Editorial, Opinion

Big tech should care about its employees | EDITORIAL

This past week has witnessed some of the biggest layoffs in recent tech history, with companies such as Meta and Twitter at the forefront of the slim down process. Meta fired 11,000 employees, Twitter following with a comparable 3,200 — which translates to half its staff. 

Meta employees who’d spent their entire careers slaving away at laptops — trapped in golden prisons that promised warm towels and free snacks in exchange for 70 hour work weeks — received the news in the form of a Zoom send off from the Zuck himself. This strategy is somewhat nicer than Twitter’s version of the fatal ‘break up text’ — removing employees’ ability to access their company laptop and letting them figure the rest out for themselves. 

The field’s forever increasing linear growth posits this mass downscaling as an inevitable result. However, while layoffs are allegedly a product of overhiring and general debts that are in need of repayment, other methods could’ve objectively been explored before casually upending the lives of thousands. 

Abruptly unleashing thousands of experienced tech experts into the workforce mirrors a similar result of the 2008 recession, in which corporations of all kinds were forced to layoff employees. This resulted in 40-something-year olds applying to jobs that were meant for recent college grads. 

The job hunt suddenly became a Sisyphean task for naïve industry hopefuls whose two years of student government couldn’t compare to 20 at IBM. 

Soon to be graduates who dreamed of sipping cucumber water as their fingers coded away under the glowing blue light of the Facebook insignia now may find themselves in the same position — a blow even harder when your main career incentive was job security and solid pay. 

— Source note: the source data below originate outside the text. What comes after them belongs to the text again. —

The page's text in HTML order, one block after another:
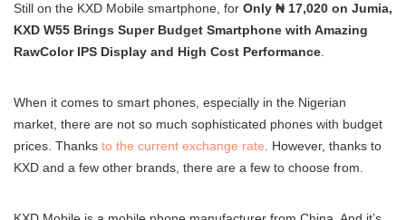
Still on the KXD Mobile smartphone, for Only ₦ 17,020 on Jumia,
KXD W55 Brings Super Budget Smartphone with Amazing
RawColor IPS Display and High Cost Performance
When it comes to smart phones, especially in the Nigerian
market, there are not so much sophisticated phones with budget
prices. Thanks to the current exchange rate . However, thanks to
KXD and a few other brands, there are a few to choose from.
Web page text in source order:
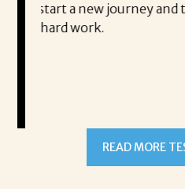
and thanks Thank you!
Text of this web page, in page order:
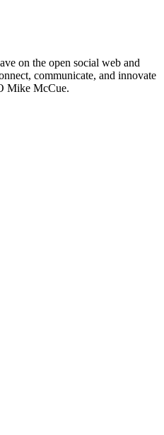
on the open social web and
communicate, and innovate
Mike McCue.
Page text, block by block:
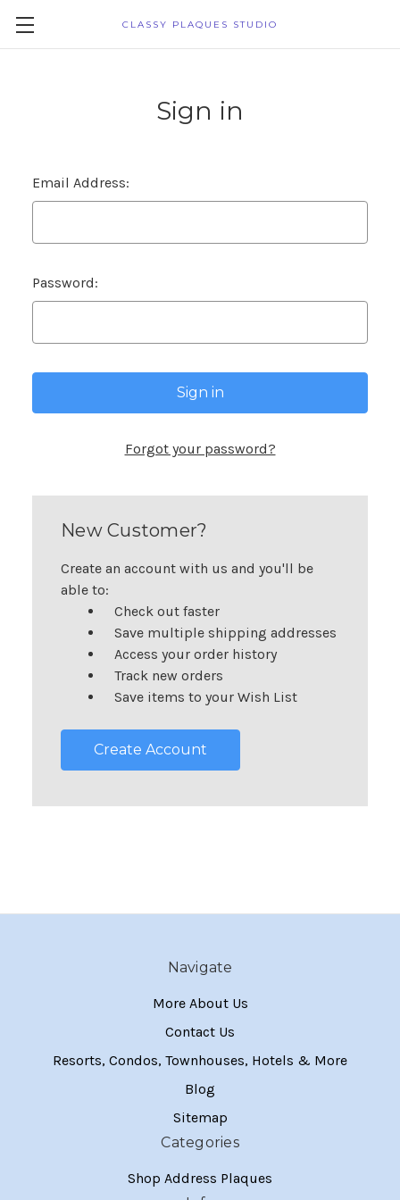
CLASSY PLAQUES STUDIO
Sign in
Email Address:
Password:
Forgot your password?
New Customer?
Create an account with us and you'll be
able to:
Check out faster
Save multiple shipping addresses
Access your order history
Track new orders
Save items to your Wish List
Create Account
Navigate
More About Us
Contact Us
Resorts, Condos, Townhouses, Hotels & More
Blog
Sitemap
Categories
Shop Address Plaques
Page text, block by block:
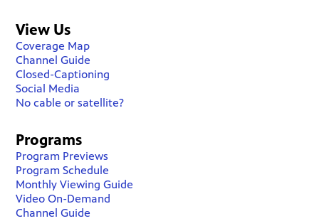
View Us
Coverage Map
Channel Guide
Closed-Captioning
Social Media
No cable or satellite?
Programs
Program Previews
Program Schedule
Monthly Viewing Guide
Video On-Demand
Channel Guide
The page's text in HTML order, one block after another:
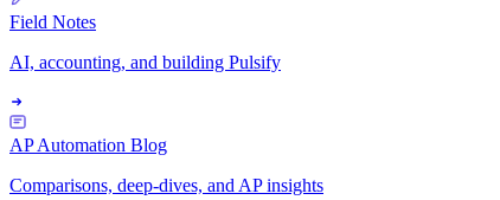
Field Notes
AI, accounting, and building Pulsify
AP Automation Blog
Comparisons, deep-dives, and AP insights
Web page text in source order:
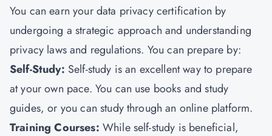
You can earn your data privacy certification by
undergoing a strategic approach and understanding
privacy laws and regulations. You can prepare by:
Self-Study: Self-study is an excellent way to prepare
at your own pace. You can use books and study
guides, or you can study through an online platform.
Training Courses: While self-study is beneficial,
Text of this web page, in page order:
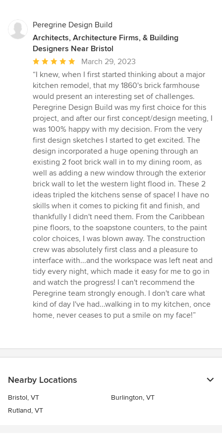
Peregrine Design Build
Architects, Architecture Firms, & Building
Designers Near Bristol
Average
rating:
5
out
of
5
stars
March 29, 2023
“I knew, when I first started thinking about a major
kitchen remodel, that my 1860's brick farmhouse
would present an interesting set of challenges.
Peregrine Design Build was my first choice for this
project, and after our first concept/design meeting, I
was 100% happy with my decision. From the very
first design sketches I started to get excited. The
design incorporated a huge opening through an
existing 2 foot brick wall in to my dining room, as
well as adding a new window through the exterior
brick wall to let the western light flood in. These 2
ideas tripled the kitchens sense of space! I have no
skills when it comes to picking fit and finish, and
thankfully I didn't need them. From the Caribbean
pine floors, to the soapstone counters, to the paint
color choices, I was blown away. The construction
crew was absolutely first class and a pleasure to
interface with...and the workspace was left neat and
tidy every night, which made it easy for me to go in
and watch the progress! I can't recommend the
Peregrine team strongly enough. I don't care what
kind of day I've had...walking in to my kitchen, once
home, never ceases to put a smile on my face!”
Nearby Locations
Bristol, VT
Burlington, VT
Rutland, VT
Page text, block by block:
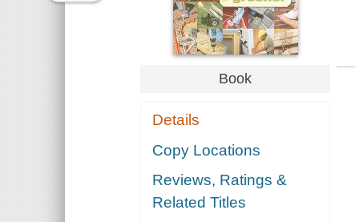
Book
Details
Copy Locations
Reviews, Ratings &
Related Titles
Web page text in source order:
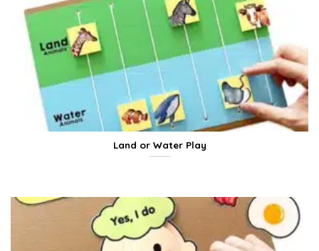
Land or Water Play
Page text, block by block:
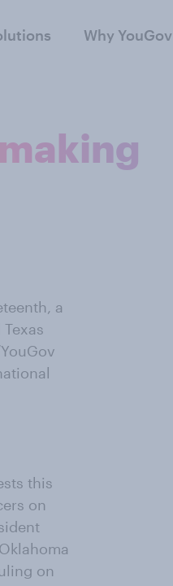
Why YouGov
a
this
on
on
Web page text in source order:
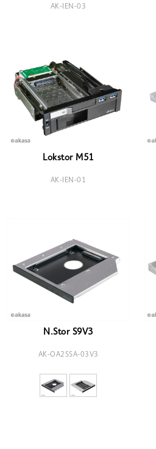
AK-IEN-03
Lokstor M51
AK-IEN-01
N.Stor S9V3
AK-OA2SSA-03V3
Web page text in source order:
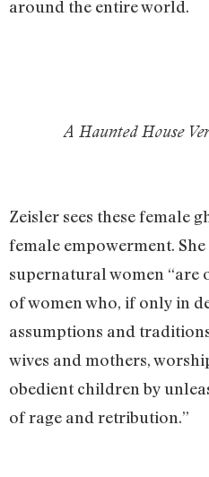
around the entire world.
A Haunted House
Zeisler sees these female
female empowerment.
supernatural women
of women who, if only in
assumptions and
wives and mothers,
obedient children by
of rage and retribution.”
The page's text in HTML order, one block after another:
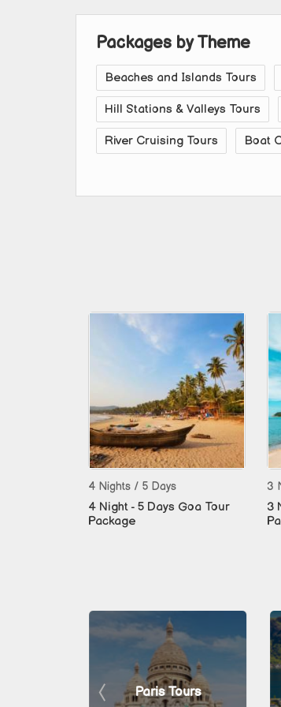
Packages by Theme
Beaches and Islands Tours
Hill Stations & Valleys Tours
River Cruising Tours
Boat
4 Nights / 5 Days
4 Night - 5 Days Goa Tour
Package
3
3
Paris Tours
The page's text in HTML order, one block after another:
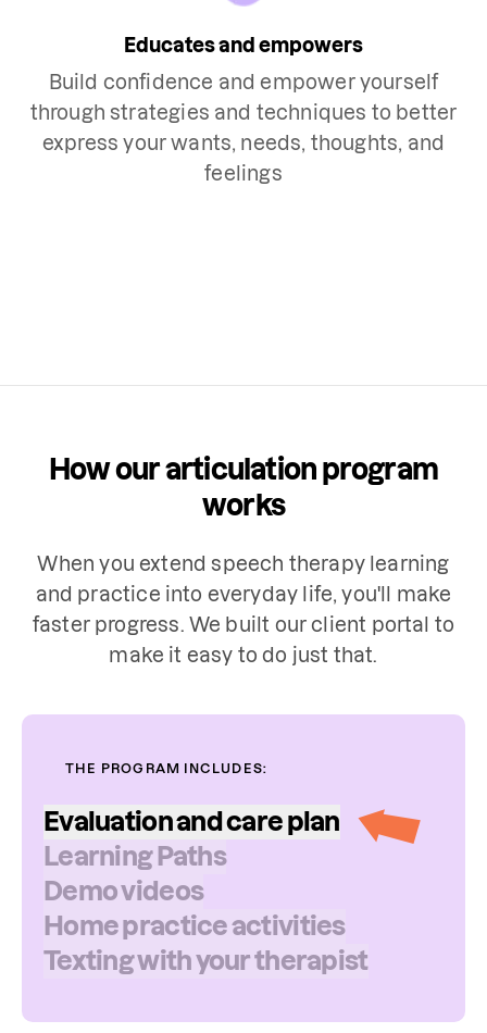
Educates and empowers
Build confidence and empower yourself
through strategies and techniques to better
express your wants, needs, thoughts, and
feelings
How our articulation program
works
When you extend speech therapy learning
and practice into everyday life, you'll make
faster progress. We built our client portal to
make it easy to do just that.
THE PROGRAM INCLUDES:
Evaluationandcareplan
Your speech therapist will choose from a
variety of standardized or norm-
referenced tests for your evaluation.
They may assess your ability to be
you produce speech sounds in words
Learning Paths
Demovideos
Homepracticeactivities
Textingwithyourtherapist
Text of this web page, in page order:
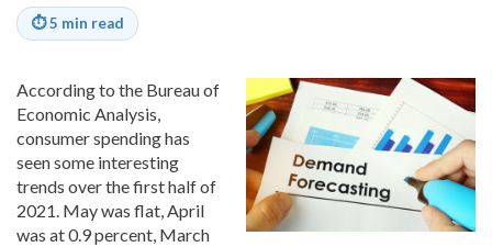
⏱5 min read
According to the Bureau of
Economic Analysis,
consumer spending has
seen some interesting
trends over the first half of
2021. May was flat, April
was at 0.9 percent, March

Haley Alvarez-Lauto | Senior Graphic Artist

Though the young may struggle, this is nothing compared to the possible hardship which besets the fallen employees themselves. While experience is appreciated there are only so many jobs on the market — and many companies may prefer their new meat to be fresh, not seasoned.  

Meta at least is offering a substantial severance package of 16 weeks full pay and 6 months of health insurance, but this assumes money is the only immediate problem. Employees who are here on visas face possible deportation if they are not able to find a new job within 60 days of termination. 

Beyond employees, Twitter and Facebook themselves will be negatively affected by the lack of skilled experts to monitor and upkeep content. 

The lack of staff — especially in the case of Twitter where a significant amount of the communications team was laid off — will be directly felt in the lack of regulation regarding misinformation. 

Twitter has seemingly been the most vigilant when it comes to fact checking statements and offering additional context for posts that cut out essential information. With a decrease in the individuals who were most likely facilitating such initiatives, it’s hard to see the company’s new CEO Elon Musk committing himself to similar principles.

For the million and one reasons these layoffs should’ve undergone more consideration, one may argue the obvious rebuttal — the companies don’t have enough to sustain as many employees as they had, and therefore they did what was necessary to stay afloat. 

This is fair in some regards, seeing as Facebook is $10 billion in debt, but financial troubles act as a convenient front for more sinister grounds. 

Meta’s leap into virtual reality has seen the company spend $36 billion, a hole that seems impossible to get out of, especially when considering their new VR model costs a whopping $1500 — way more than any reasonable person is gonna spend for live action Mario Kart. 

The downsizing therefore also acts as an aesthetic measure for investors, demonstrating the company’s return to its startup roots and encouraging innovation spawned from a smaller budget and staff (a.k.a, making sure they come up with something more interesting than live action Mario Kart so Zuckerberg makes money.) 

And while Musk alleged that Twitter had too many employees and sought to cut labor costs to make up for its debt — this gap could’ve been patched in a myriad of ways. It seems Musk barely sought out any avenues besides mass layoffs considering he actually reneged on several original firings, asking back employees who were ‘accidentally’ let go. 

Tech alleges to care about its employees — providing free services like workplace gyms, meals and even offering on-site health clinics. In truth, these perks only seek to make work a person’s entire world, before harshly ripping it from their hands when the profit of their labor befalls the debt of their wage.